Lors de la première vague de la pandémie, chacun sentait bien que l'origine profonde de nos maux n'était pas ce minuscule virus de 10 nanomètres de diamètre mais bien plutôt l'inconscience écologique des hommes.
De nombreuses espèces vivantes disparaissent mais cette perte de biodiversité, paradoxalement, favorise le développement des microbes qui pullulent plus que jamais1.
Le saccage de la planète pour satisfaire notre appétit de consommation est alors apparu clairement comme suicidaire.

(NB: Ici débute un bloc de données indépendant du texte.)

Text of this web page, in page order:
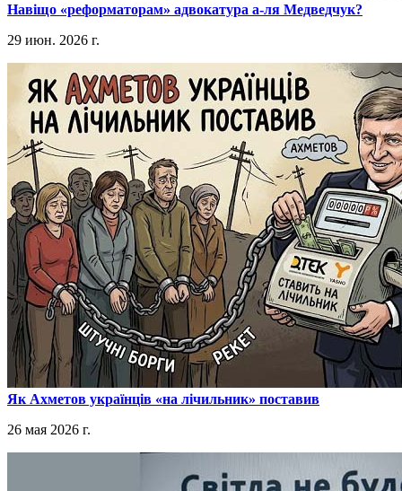
​Навіщо «реформаторам» адвокатура а-ля Медведчук?
29 июн. 2026 г.
​Як Ахметов українців «на лічильник» поставив
26 мая 2026 г.
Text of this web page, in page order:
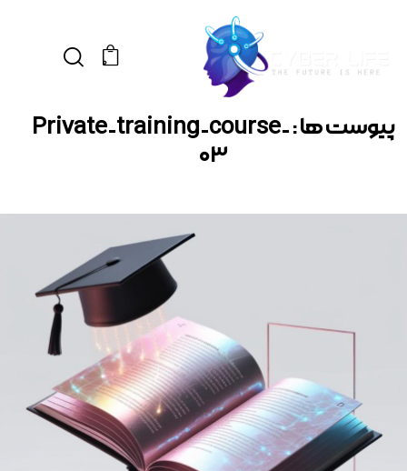
0
پیوست ها : Private-training-course-
03
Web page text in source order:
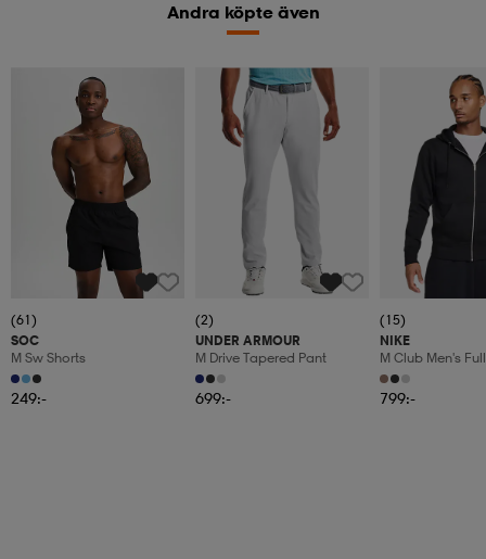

Dans une économie mondialisée, nous avons aussi pris conscience des effets pervers de la recherche du gain à court terme.
Nous avons découvert notre dépendance vis à vis de l'étranger pour des biens indispensables à notre survie : masques, médicaments et nombre de produits de base. Nous avons enfin réalisé que ceux qui assuraient les services essentiels à la marche du pays étaient les plus mal payés.

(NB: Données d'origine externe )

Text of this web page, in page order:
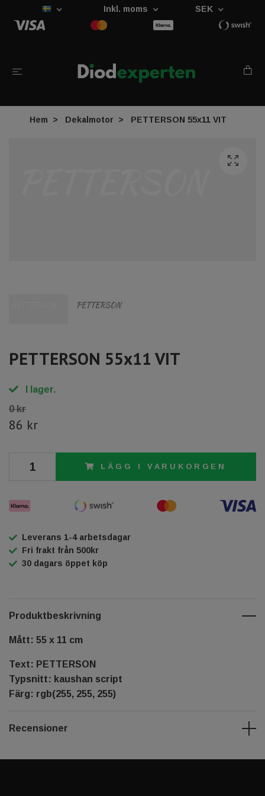
Inkl. moms SEK
Hem Dekalmotor PETTERSON 55x11 VIT
PETTERSON 55x11 VIT
I lager.
0 kr
86 kr
LÄGG I VARUKORGEN
Leverans 1-4 arbetsdagar
Fri frakt från 500kr
30 dagars öppet köp
Produktbeskrivning
Mått: 55 x 11 cm
Text: PETTERSON
Typsnitt: kaushan script
Färg: rgb(255, 255, 255)
Recensioner

L'unanimité s'est faite au plan national. Elus et dirigeants de tous bords ont assuré qu'ils allaient œuvre aux profondes réformes nécessaires et changer de cap. Les citoyens eux-mêmes semblaient prêts à modifier leurs comportements. Nous avons cru à la possibilité d'un "monde d'après", plus solidaire, plus responsable, plus désirable.
Hélas, au sortir de la deuxième vague, malgré plus de 50.000 décès, les signaux se multiplient qui annoncent le retour en force du "monde d'avant".

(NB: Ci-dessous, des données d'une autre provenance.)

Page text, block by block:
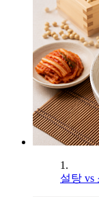
1.
설탕 vs
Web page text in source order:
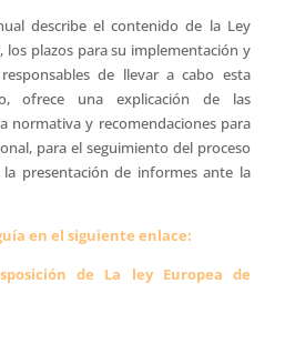
describe el contenido de la Ley
los plazos para su implementación y
de llevar a cabo esta
ofrece una explicación de las
normativa y recomendaciones para
para el seguimiento del proceso
presentación de informes ante la
en el siguiente enlace:
de La ley Europea de
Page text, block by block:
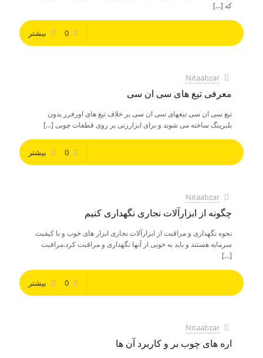
که […]
0 بیشتر
Nitaabzar
معرفی تیغ های سی ان سی
تیغ سی ان سی تیغهای سی ان سی بر خلاف تیغ های اورفرز بدون
بلبرینگ ساخته می شوند و برای ابزارزنی بر روی قطعات چوبی […]
0 بیشتر
Nitaabzar
چگونه از ابزارآلات نجاری نگهداری کنیم
نحوه نگهداری و مراقبت از ابزارآلات نجاری ابزار های خوب و با کیفیت
سرمایه هستند و باید به خوبی از آنها نگهداری و مراقبت کرد.مراقبت
[…]
0 بیشتر
Nitaabzar
اره های چوب بر و کاربرد آن ها
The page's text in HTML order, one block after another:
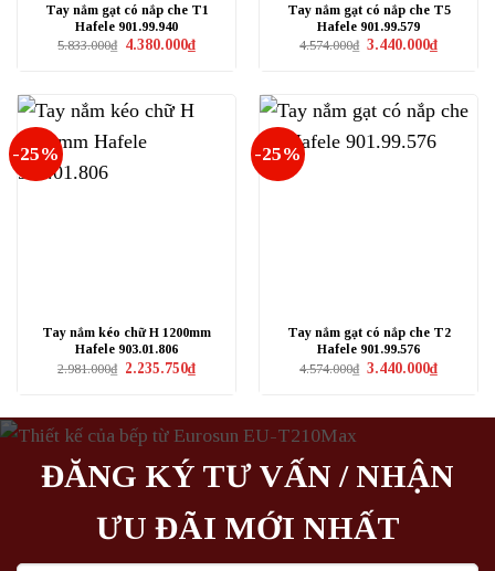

Les retraites, les 35 heures, l'ISF et les thèmes précédant la crise sanitaire redeviennent d'actualité. Pour 2021, le gouvernement table sur un déficit de 7% du PIB. Pour combler le trou, la créativité des technocrates est donc de nouveau sollicitée pour imaginer de nouvelles taxes, des impôts qui ne disent pas leurs noms. Dans le même temps l'Allemagne réduit ses dépenses et mise sur un retour à l'équilibre budgétaire dès 2022.
La « République des camarades » déjà dénoncée par Clémenceau, reste éternelle. Les anciens ministres de Hollande, ceux de Sarkozy et les opposants professionnels qui occupent la scène depuis des décennies reviennent sur les plateaux de télé.
Même le plastique et le jetable ont retrouvé une nouvelle jeunesse avec les masques, les blouses, les écrans de protection en plexiglas, etc. La loi du début de l'année interdisant les pailles et les couverts à usage unique semble bien loin.
Avec l'annonce du premier vaccin contre le Covid-19, les cours des bourses se sont envolés à Paris comme à New-York. Les groupes pharmaceutiques ont flambé en premier mais tous les autres ont suivi. Air-France KLM en hausse de 30% annonce ainsi le retour des affaires et des touristes du monde d'avant. A peine déconfinés, ils s'apprêtent à partir à l'autre bout de la planète, dans un hôtel cinq étoiles avec piscine, à quelques centaines de mètres d'un bidonville où 10 000 personnes manquent d'eau potable. D'autres plus modestes iront dans quelques mois s'entasser sur les plages de notre beau Languedoc. Ils contempleront les flots bleus d'une Méditerranée qui agonise sous les déchets mais trouve encore le moyen de servir de sépulture aux migrants venus d'Afrique.
En attendant ces vacances de rêve, l'économie est devenue la nouvelle urgence de ce mois de décembre. Le déconfinement s'accélère. Noël se prépare. Le foie gras et le champagne seront bientôt en rupture de stock. Le réveillon sans couvre-feu de la saint Sylvestre relancera la troisième vague. A temps pour permettre aux laboratoires pharmaceutiques de mieux écouler les millions de doses de vaccin et d'assurer le retour de leur investissement.
L’espoir que tout change s'éloigne.
Je fais malgré tout partie de cette poignée d'optimistes qui croit que l’humain redeviendra un jour la priorité de notre monde. En attendant, mieux vaut aller à contre-courant qu'à contrecœur.
Jacques Carles
1 J.Carles et Michel Granger. L'Apogée, l'Avenir en Perspective.